From my little understanding, I would guess that this is basically lack of ram and/or a very low jvm heap size for the needs you have in your environment.

Could you share with us a little bit about your elasticsearch dimensions? In terms of ram, heap size assigned to the jvm ("ps -ef | grep java" and see what values you have under xmx and xms), amount and size of your indexes as well as the amount of shards?

4 Likes

That is exactly right @pup_seba :slight_smile:
Great understanding of the inner workings already for being new to this as you say!

The issue with the heap is that it needs to be adequately sized as we describe in detail in https://www.elastic.co/blog/a-heap-of-trouble. There's a picture further down showing a nice sawtooth pattern that you are looking for.

The amount of shards a node should have is directly correlated with the heap size (https://www.elastic.co/blog/how-many-shards-should-i-have-in-my-elasticsearch-cluster) and the old GC seen here as mentioned basically stops the node from doing anything else while it is running the cleanup.

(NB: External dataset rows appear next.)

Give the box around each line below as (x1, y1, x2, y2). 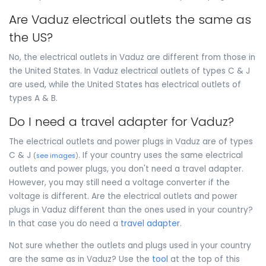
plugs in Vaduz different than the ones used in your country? (9, 204, 253, 216)
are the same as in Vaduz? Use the (9, 253, 152, 265)
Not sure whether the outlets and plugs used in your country (9, 239, 251, 251)
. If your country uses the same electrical (78, 149, 243, 161)
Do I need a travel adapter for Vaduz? (9, 113, 234, 131)
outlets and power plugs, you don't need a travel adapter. (9, 163, 243, 175)
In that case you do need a (9, 217, 121, 229)
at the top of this (168, 253, 240, 265)
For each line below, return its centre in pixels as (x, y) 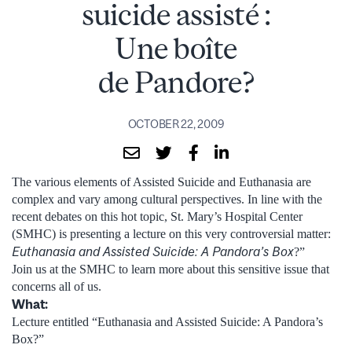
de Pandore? (176, 82)
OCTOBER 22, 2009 (176, 124)
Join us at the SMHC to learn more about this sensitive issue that (170, 269)
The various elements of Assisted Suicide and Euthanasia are (161, 181)
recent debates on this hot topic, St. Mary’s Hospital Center (157, 216)
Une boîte (176, 48)
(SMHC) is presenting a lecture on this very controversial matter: (171, 233)
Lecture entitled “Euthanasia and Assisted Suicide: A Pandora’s (167, 321)
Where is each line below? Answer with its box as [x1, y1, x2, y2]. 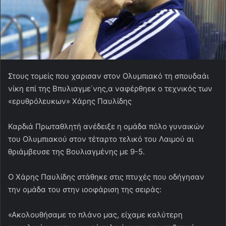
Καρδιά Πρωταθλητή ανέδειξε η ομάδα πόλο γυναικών [8, 121, 204, 131]
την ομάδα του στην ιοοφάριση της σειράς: [8, 184, 161, 194]
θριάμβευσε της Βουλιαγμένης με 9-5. [8, 146, 145, 156]
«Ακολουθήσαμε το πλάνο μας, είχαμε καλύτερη [8, 209, 183, 219]
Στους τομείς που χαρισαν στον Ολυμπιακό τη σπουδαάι [8, 71, 209, 81]
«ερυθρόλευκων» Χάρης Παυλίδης [8, 96, 132, 106]
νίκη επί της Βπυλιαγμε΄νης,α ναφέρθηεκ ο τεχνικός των [8, 83, 212, 93]
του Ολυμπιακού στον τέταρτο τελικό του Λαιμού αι [8, 134, 194, 144]
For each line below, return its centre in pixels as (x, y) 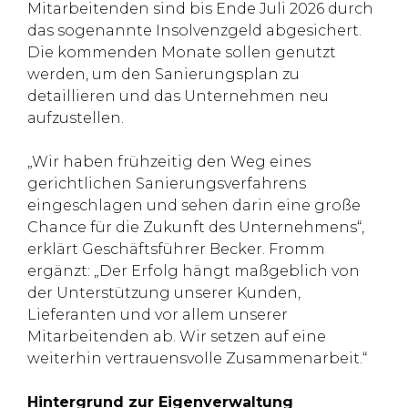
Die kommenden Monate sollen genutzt (182, 53)
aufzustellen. (76, 118)
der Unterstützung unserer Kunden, (164, 293)
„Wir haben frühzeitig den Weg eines (169, 162)
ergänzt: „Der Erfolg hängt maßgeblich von (194, 271)
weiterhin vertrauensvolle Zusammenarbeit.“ (197, 359)
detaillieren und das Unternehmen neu (178, 97)
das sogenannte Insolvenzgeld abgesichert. (194, 31)
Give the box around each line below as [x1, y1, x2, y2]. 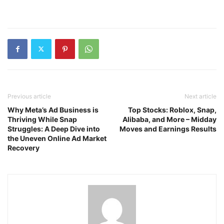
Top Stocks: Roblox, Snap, [128, 105, 216, 114]
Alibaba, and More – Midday [122, 114, 216, 123]
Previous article [7, 92, 51, 100]
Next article [184, 92, 216, 100]
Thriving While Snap [7, 114, 77, 123]
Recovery [7, 143, 39, 152]
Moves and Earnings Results [119, 124, 216, 133]
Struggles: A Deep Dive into [7, 124, 100, 133]
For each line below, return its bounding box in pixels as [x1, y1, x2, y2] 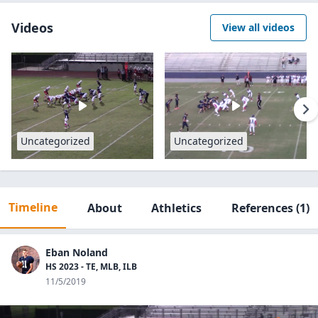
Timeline [9, 199, 57, 215]
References [231, 200, 293, 216]
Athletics [151, 200, 202, 216]
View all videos [222, 21, 295, 34]
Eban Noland [45, 246, 108, 259]
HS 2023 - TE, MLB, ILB [45, 261, 137, 273]
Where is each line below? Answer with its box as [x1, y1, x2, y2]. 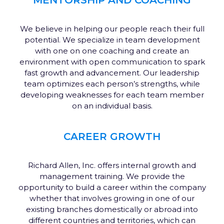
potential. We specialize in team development [24, 34, 200, 44]
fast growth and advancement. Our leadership [24, 67, 199, 77]
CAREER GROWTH [63, 130, 160, 143]
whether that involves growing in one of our [29, 193, 194, 203]
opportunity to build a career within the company [18, 182, 206, 192]
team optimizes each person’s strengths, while [24, 78, 200, 88]
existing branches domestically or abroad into [26, 204, 198, 214]
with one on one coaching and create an [35, 45, 189, 55]
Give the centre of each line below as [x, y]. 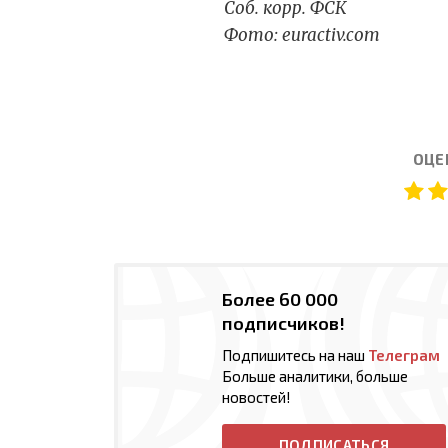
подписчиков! [283, 323]
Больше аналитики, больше [315, 376]
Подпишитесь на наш [295, 355]
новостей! [256, 397]
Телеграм [404, 355]
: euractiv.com [327, 35]
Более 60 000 [280, 299]
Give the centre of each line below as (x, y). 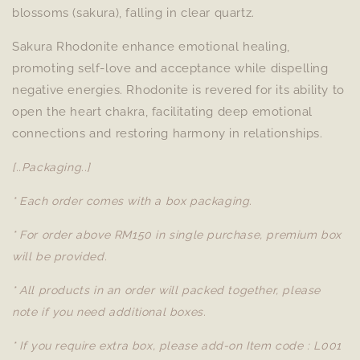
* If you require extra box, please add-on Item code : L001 (177, 346)
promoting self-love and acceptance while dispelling (170, 68)
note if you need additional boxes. (109, 312)
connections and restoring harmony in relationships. (168, 133)
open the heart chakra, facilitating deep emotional (163, 112)
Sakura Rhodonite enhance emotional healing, (151, 47)
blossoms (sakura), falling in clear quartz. (133, 13)
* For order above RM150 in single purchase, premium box (177, 235)

This looks like a typical case of oversharding and with the information requested by Sebastián it will be easy to tell if that is so.

4 Likes

Hi

First of all is shards, sorry.

And modifying the heap size from java.options and restarting the elasticsearch fix the issue, is working fine now.

Thanks for your response.

Regards.

1 Like

This topic was automatically closed 28 days after the last reply. New replies are no longer allowed.